- Task directions
Quote the records that follow in full, leaving the pictures out.

- Task input
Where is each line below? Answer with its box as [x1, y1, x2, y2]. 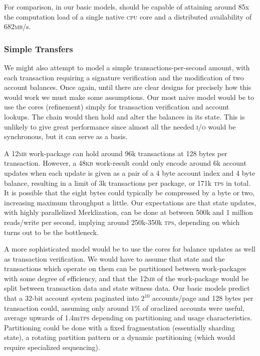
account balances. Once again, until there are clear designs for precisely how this [4, 82, 251, 92]
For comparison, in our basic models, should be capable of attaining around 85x [4, 2, 249, 12]
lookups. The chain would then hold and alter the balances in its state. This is [4, 111, 245, 122]
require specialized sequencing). [4, 342, 100, 352]
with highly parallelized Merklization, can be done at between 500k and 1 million [4, 207, 253, 217]
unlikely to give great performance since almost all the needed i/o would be [4, 121, 236, 132]
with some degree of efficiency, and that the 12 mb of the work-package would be [4, 273, 249, 283]
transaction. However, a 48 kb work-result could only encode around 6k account [4, 158, 246, 168]

- Exercise output
Where is each line below? Answer with its box as [x1, y1, x2, y2]. 
account balances. Once again, until there are clear designs for precisely how this [4, 82, 251, 92]
For comparison, in our basic models, should be capable of attaining around 85x [4, 2, 249, 12]
lookups. The chain would then hold and alter the balances in its state. This is [4, 111, 245, 122]
require specialized sequencing). [4, 342, 100, 352]
with highly parallelized Merklization, can be done at between 500k and 1 million [4, 207, 253, 217]
unlikely to give great performance since almost all the needed i/o would be [4, 121, 236, 132]
with some degree of efficiency, and that the 12 mb of the work-package would be [4, 273, 249, 283]
transaction. However, a 48 kb work-result could only encode around 6k account [4, 158, 246, 168]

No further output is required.